▶ **Exercise goal**
Give the count of lines in the records below that contain "than", with no other words.

▶ **Entries shown**
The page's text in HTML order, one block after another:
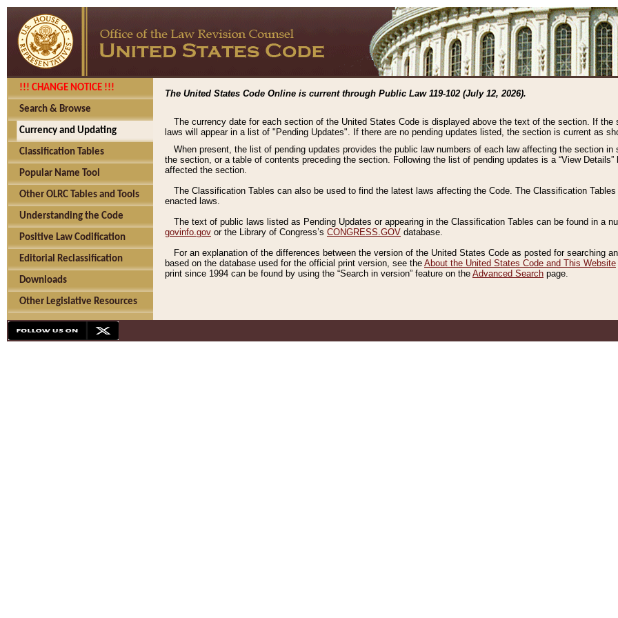
!!! CHANGE NOTICE !!!
Search & Browse
Currency and Updating
Classification Tables
Popular Name Tool
Other OLRC Tables and Tools
Understanding the Code
Positive Law Codification
Editorial Reclassification
Downloads
Other Legislative Resources
The United States Code Online is current through Public Law 119-102 (July 12, 2026).
The currency date for each section of the United States Code is displayed above the text of the section. If
laws will appear in a list of "Pending Updates". If there are no pending updates listed, the section is current as
When present, the list of pending updates provides the public law numbers of each law affecting the section
the section, or a table of contents preceding the section. Following the list of pending updates is a “View
affected the section.
The Classification Tables can also be used to find the latest laws affecting the Code. The Classification
enacted laws.
The text of public laws listed as Pending Updates or appearing in the Classification Tables can be found in a
govinfo.gov or the Library of Congress’s CONGRESS.GOV database.
For an explanation of the differences between the version of the United States Code as posted for searching
based on the database used for the official print version, see the About the United States Code and This Website
print since 1994 can be found by using the “Search in version” feature on the Advanced Search page.
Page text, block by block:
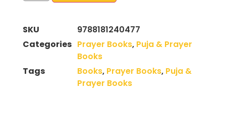
SKU
9788181240477
Categories Prayer Books, Puja & Prayer
Books
Tags
Books, Prayer Books, Puja &
Prayer Books
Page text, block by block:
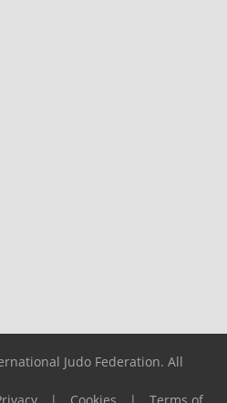
Judo Federation. All
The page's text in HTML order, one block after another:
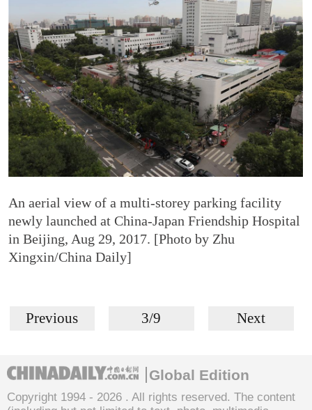
An aerial view of a multi-storey parking facility
newly launched at China-Japan Friendship Hospital
in Beijing, Aug 29, 2017. [Photo by Zhu
Xingxin/China Daily]
Previous 3/9 Next
Global Edition
Copyright 1994 - 2026 . All rights reserved. The content
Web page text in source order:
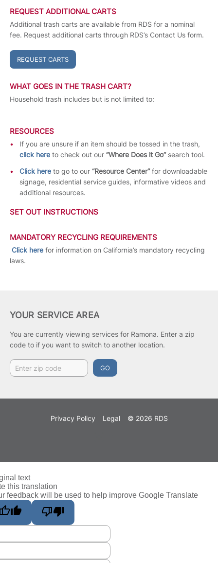
REQUEST ADDITIONAL CARTS
Additional trash carts are available from RDS for a nominal
fee. Request additional carts through RDS’s Contact Us form.
REQUEST CARTS
WHAT GOES IN THE TRASH CART?
Household trash includes but is not limited to:
RESOURCES
If you are unsure if an item should be tossed in the trash,
click here to check out our “Where Does it Go” search tool.
Click here to go to our “Resource Center”for downloadable
signage, residential service guides, informative videos and
additional resources.
SET OUT INSTRUCTIONS
MANDATORY RECYCLING REQUIREMENTS
Click here for information on California’s mandatory recycling
laws.
YOUR SERVICE AREA
You are currently viewing services for Ramona. Enter a zip
code to if you want to switch to another location.
GO
Privacy Policy Legal © 2026 RDS
text
this translation
feedback will be used to help improve Google Translate
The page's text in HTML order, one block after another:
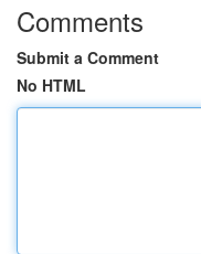
Comments
Submit a Comment
No HTML
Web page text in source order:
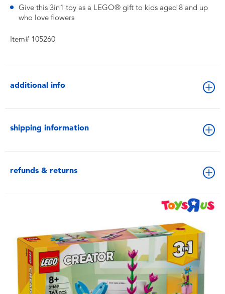
Give this 3in1 toy as a LEGO® gift to kids aged 8 and up
who love flowers
Item# 105260
additional info
shipping information
refunds & returns
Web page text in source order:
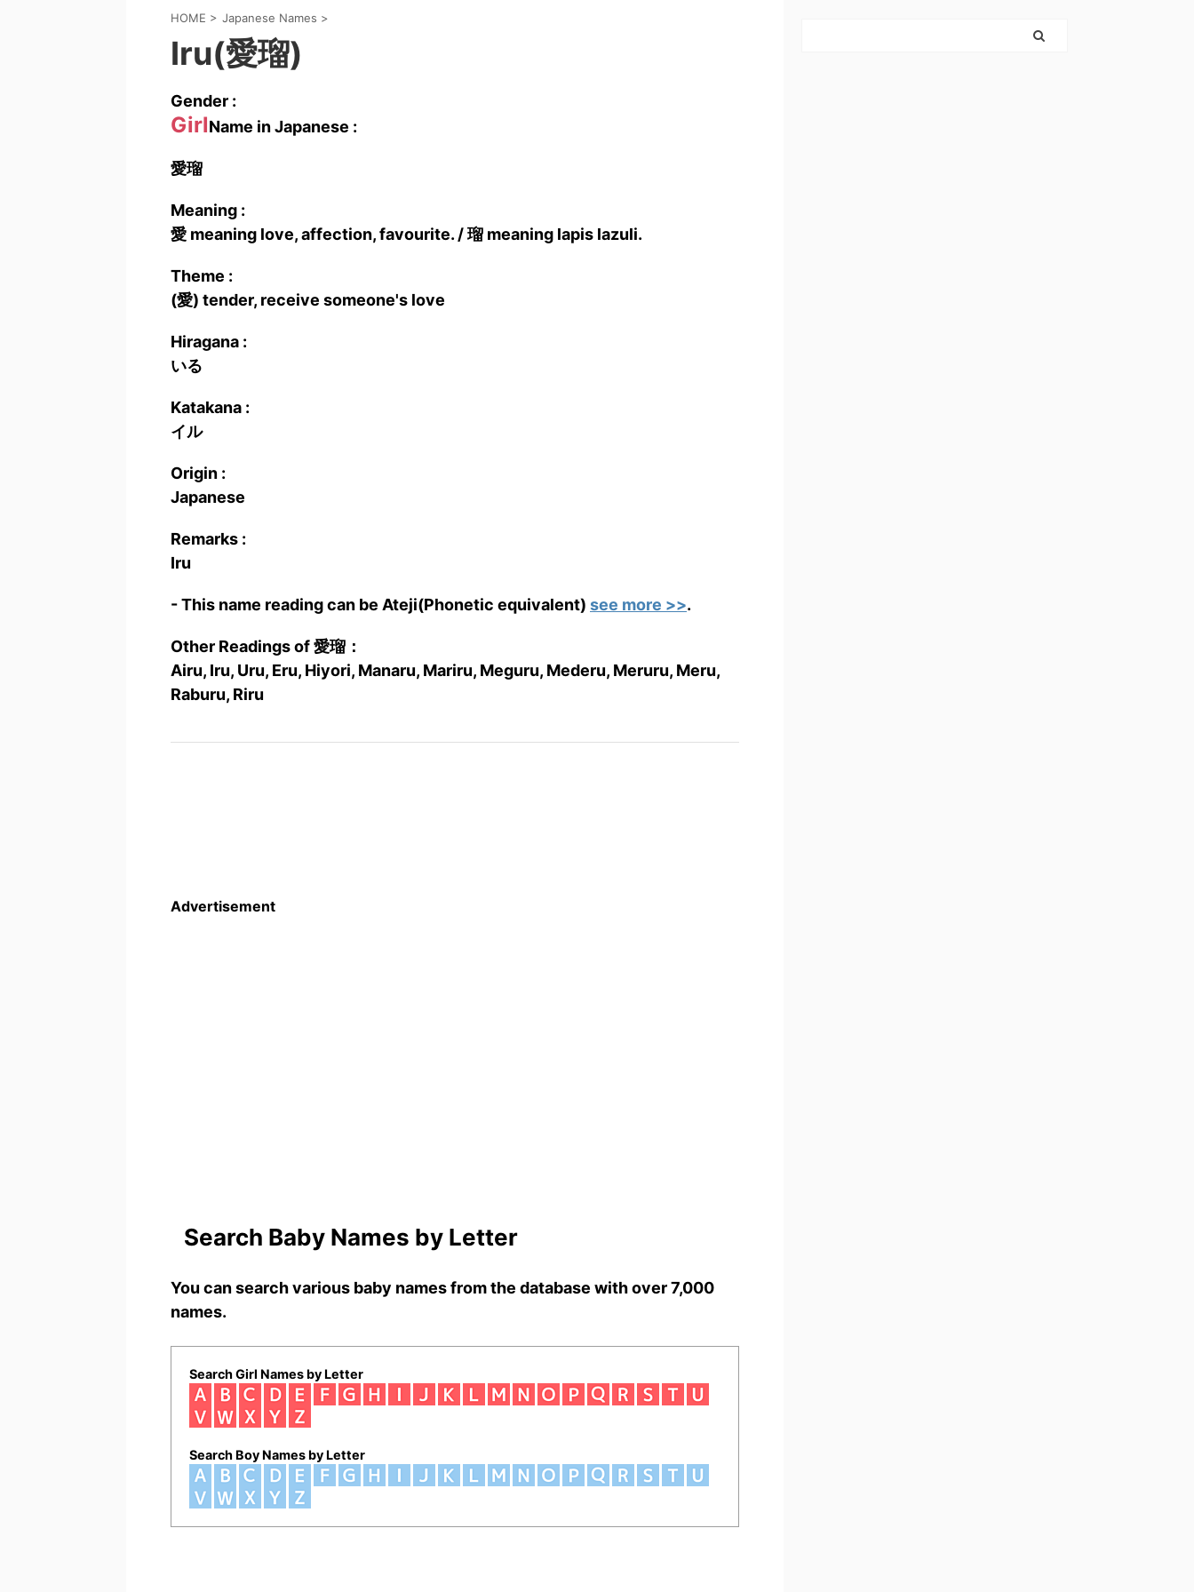
HOME > Japanese Names >
Iru(愛瑠)
Gender :
GirlName in Japanese :
愛瑠
Meaning :
愛 meaning love, affection, favourite. / 瑠 meaning lapis lazuli.
Theme :
(愛) tender, receive someone's love
Hiragana :
いる
Katakana :
イル
Origin :
Japanese
Remarks :
Iru
- This name reading can be Ateji(Phonetic equivalent) see more >>.
Other Readings of 愛瑠：
Airu, Iru, Uru, Eru, Hiyori, Manaru, Mariru, Meguru, Mederu, Meruru, Meru,
Raburu, Riru
Advertisement
Search Baby Names by Letter
You can search various baby names from the database with over 7,000
names.
Search Girl Names by Letter
Search Boy Names by Letter
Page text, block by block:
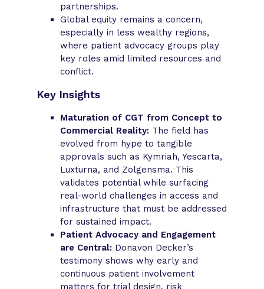
partnerships.
Global equity remains a concern,
especially in less wealthy regions,
where patient advocacy groups play
key roles amid limited resources and
conflict.
Key Insights
Maturation of CGT from Concept to
Commercial Reality: The field has
evolved from hype to tangible
approvals such as Kymriah, Yescarta,
Luxturna, and Zolgensma. This
validates potential while surfacing
real-world challenges in access and
infrastructure that must be addressed
for sustained impact.
Patient Advocacy and Engagement
are Central: Donavon Decker’s
testimony shows why early and
continuous patient involvement
matters for trial design, risk
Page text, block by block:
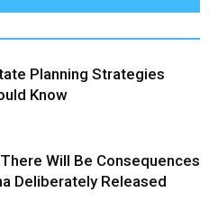
Planning Strategies
Know
Will Be Consequences
Deliberately Released
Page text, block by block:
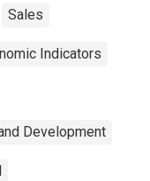
Sales
Indicators
Development
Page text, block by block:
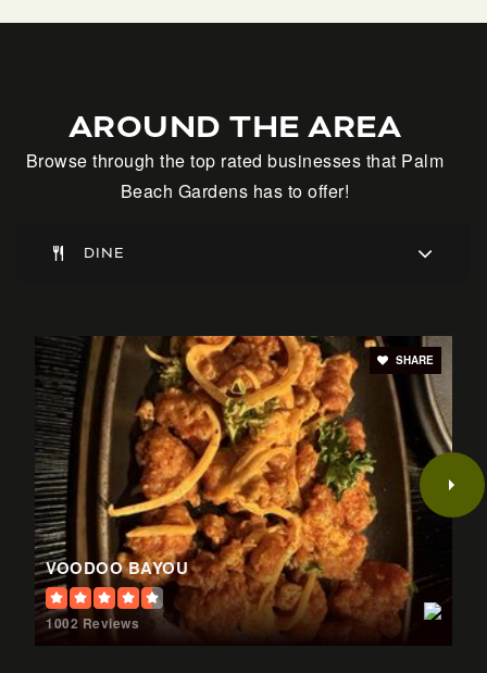
Alpha School Palm Beach
Telephone N/A
Private KG-5
561-627-0740
Private PK-8
WEBSITE
William T. Dwyer High School
561-625-7800
Public 9-12
AROUND THE AREA
Browse through the top rated businesses that Palm
Beach Gardens has to offer!
DINE
VOODOO BAYOU
1002 Reviews
SHARE
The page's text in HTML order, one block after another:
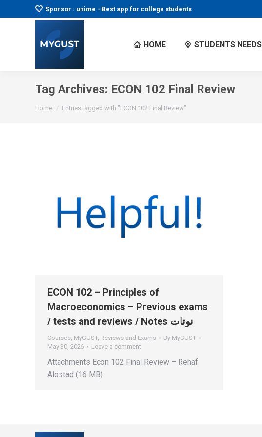
Sponsor : unime - Best app for college students
HOME STUDENTS NEEDS
Tag Archives: ECON 102 Final Review
You are here:
Home Entries tagged with "ECON 102 Final Review"
ECON 102 – Principles of
Macroeconomics – Previous exams
/ tests and reviews / Notes نوتات
Courses, MyGUST, Reviews and Exams By MyGUST
May 30, 2026
Leave a comment
Attachments Econ 102 Final Review – Rehaf
Alostad (16 MB)
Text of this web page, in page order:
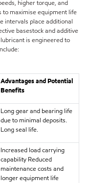
higher torque, and
maximise equipment life
intervals place additional
basestock and additive
is engineered to
Advantages and Potential
Benefits
Long gear and bearing life
due to minimal deposits.
Long seal life.
Increased load carrying
capability Reduced
maintenance costs and
longer equipment life
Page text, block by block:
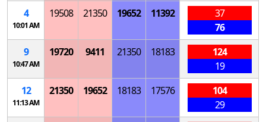
4
10:01 AM
19508 21350 19652 11392
37
76
9
10:47 AM
19720 9411 21350 18183
124
19
12
11:13 AM
21350 19652 18183 17576
104
29
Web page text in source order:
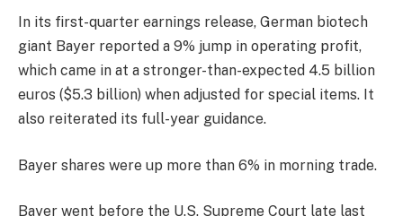
In its first-quarter earnings release, German biotech
giant Bayer reported a 9% jump in operating profit,
which came in at a stronger-than-expected 4.5 billion
euros ($5.3 billion) when adjusted for special items. It
also reiterated its full-year guidance.
Bayer shares were up more than 6% in morning trade.
Bayer went before the U.S. Supreme Court late last
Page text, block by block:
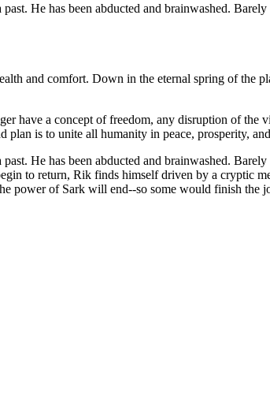
He has been abducted and brainwashed.
and comfort. Down in the eternal spring of the
have a concept of freedom, any disruption of the
is to unite all humanity in peace, prosperity,
He has been abducted and brainwashed.
to return, Rik finds himself driven by a cryptic
power of Sark will end--so some would finish the
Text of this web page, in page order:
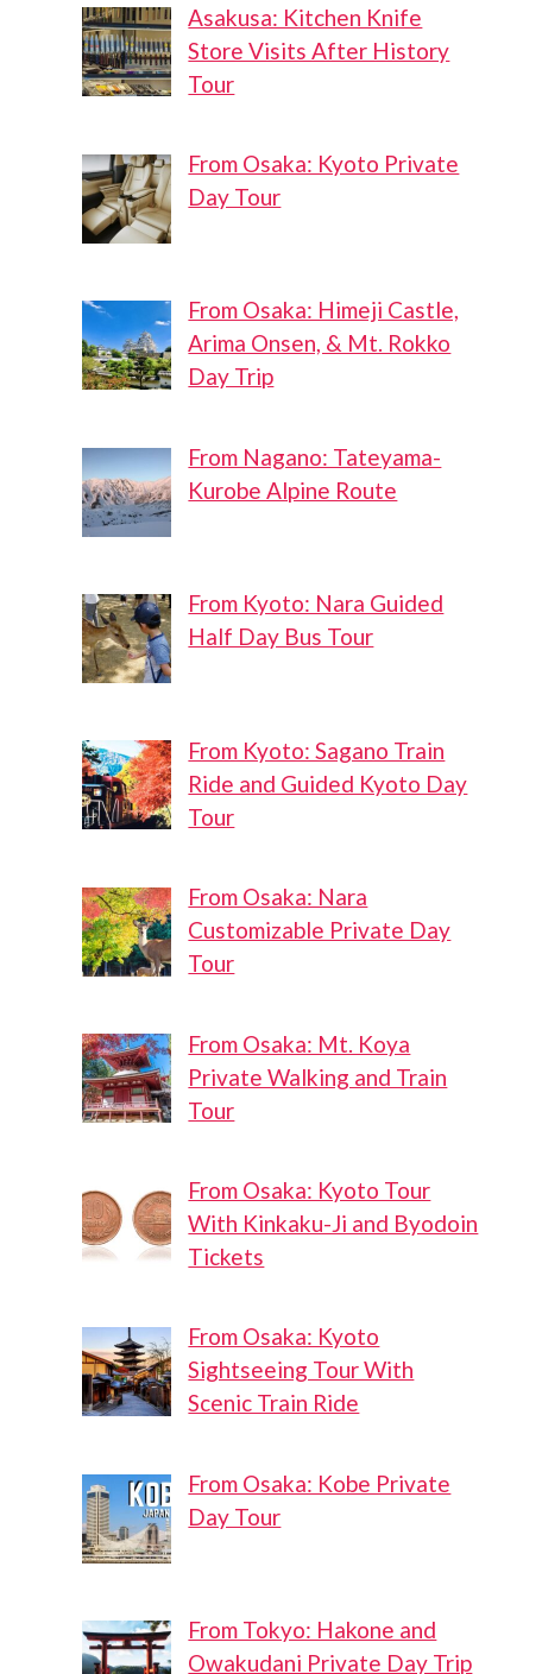
Asakusa: Kitchen Knife
Store Visits After History
Tour
From Osaka: Kyoto Private
Day Tour
From Osaka: Himeji Castle,
Arima Onsen, & Mt. Rokko
Day Trip
From Nagano: Tateyama-
Kurobe Alpine Route
From Kyoto: Nara Guided
Half Day Bus Tour
From Kyoto: Sagano Train
Ride and Guided Kyoto Day
Tour
From Osaka: Nara
Customizable Private Day
Tour
From Osaka: Mt. Koya
Private Walking and Train
Tour
From Osaka: Kyoto Tour
With Kinkaku-Ji and Byodoin
Tickets
From Osaka: Kyoto
Sightseeing Tour With
Scenic Train Ride
From Osaka: Kobe Private
Day Tour
From Tokyo: Hakone and
Owakudani Private Day Trip
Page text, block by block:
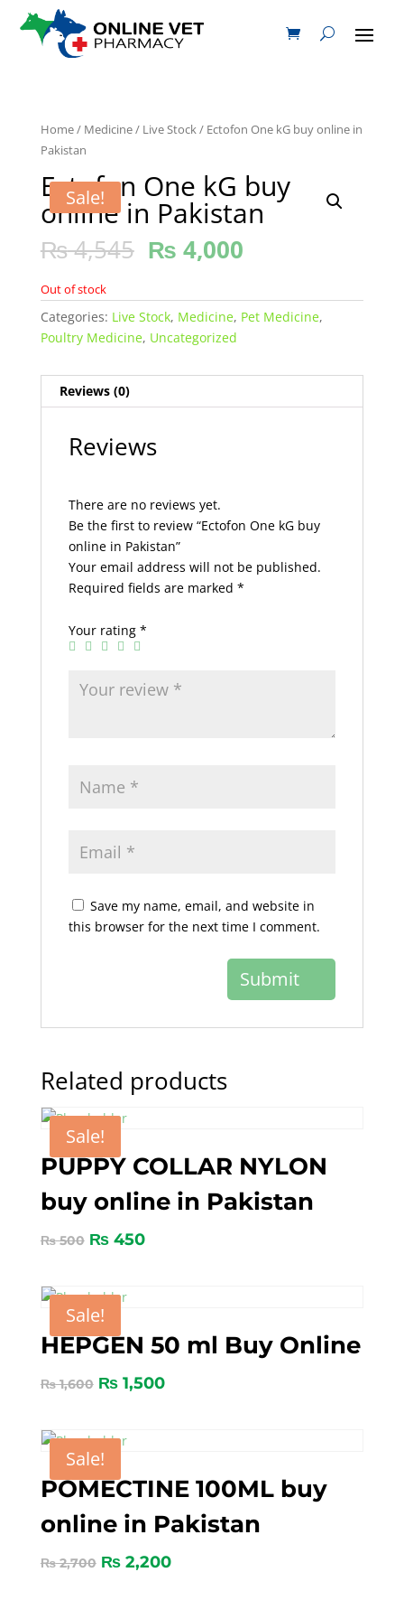
Home/ Medicine/ Live Stock/ Ectofon One kG buy online in
Pakistan
Sale!
Ectofon One kG buy
online in Pakistan
₨4,545 ₨ 4,000
Out of stock
Categories: Live Stock, Medicine, Pet Medicine,
Poultry Medicine, Uncategorized
Reviews (0)
Reviews
There are no reviews yet.
Be the first to review “Ectofon One kG buy
online in Pakistan”
Your email address will not be published.
Required fields are marked *
Your rating *
Save my name, email, and website in
this browser for the next time I comment.
Related products
Sale!
PUPPY COLLAR NYLON
buy online in Pakistan
₨500 ₨450
Sale!
HEPGEN 50 ml Buy Online
₨1,600 ₨1,500
Sale!
POMECTINE 100ML buy
online in Pakistan
₨2,700 ₨2,200
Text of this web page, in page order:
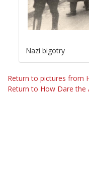
Nazi bigotry
Return to pictures from
Return to How Dare the
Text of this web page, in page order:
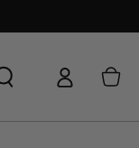
Log
in
Cart
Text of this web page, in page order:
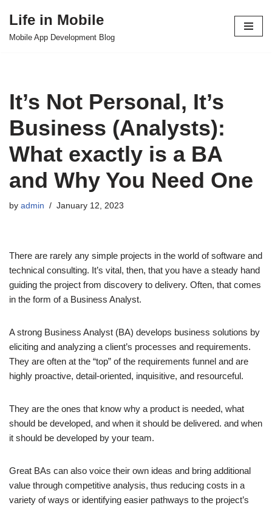
Skip
Life in Mobile
Mobile App Development Blog
It’s Not Personal, It’s
Business (Analysts):
What exactly is a BA
and Why You Need One
by admin January 12, 2023
There are rarely any simple projects in the world of software and
technical consulting. It’s vital, then, that you have a steady hand
guiding the project from discovery to delivery. Often, that comes
in the form of a Business Analyst.
A strong Business Analyst (BA) develops business solutions by
eliciting and analyzing a client’s processes and requirements.
They are often at the “top” of the requirements funnel and are
highly proactive, detail-oriented, inquisitive, and resourceful.
They are the ones that know why a product is needed, what
should be developed, and when it should be delivered. and when
it should be developed by your team.
Great BAs can also voice their own ideas and bring additional
value through competitive analysis, thus reducing costs in a
variety of ways or identifying easier pathways to the project’s
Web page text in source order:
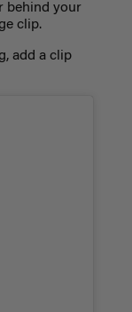
behind your
clip.
add a clip
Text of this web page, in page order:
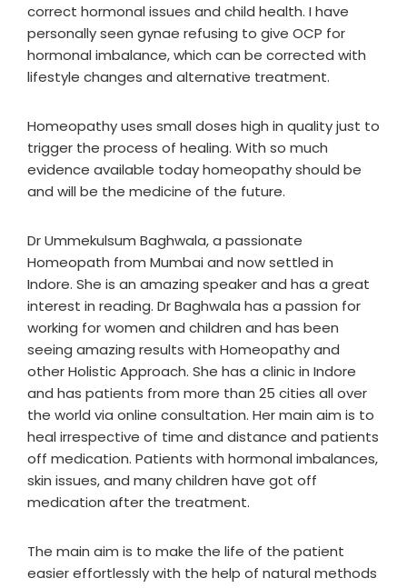
correct hormonal issues and child health. I have
personally seen gynae refusing to give OCP for
hormonal imbalance, which can be corrected with
lifestyle changes and alternative treatment.
Homeopathy uses small doses high in quality just to
trigger the process of healing. With so much
evidence available today homeopathy should be
and will be the medicine of the future.
Dr Ummekulsum Baghwala, a passionate
Homeopath from Mumbai and now settled in
Indore. She is an amazing speaker and has a great
interest in reading. Dr Baghwala has a passion for
working for women and children and has been
seeing amazing results with Homeopathy and
other Holistic Approach. She has a clinic in Indore
and has patients from more than 25 cities all over
the world via online consultation. Her main aim is to
heal irrespective of time and distance and patients
off medication. Patients with hormonal imbalances,
skin issues, and many children have got off
medication after the treatment.
The main aim is to make the life of the patient
easier effortlessly with the help of natural methods

▶ **Solution**
3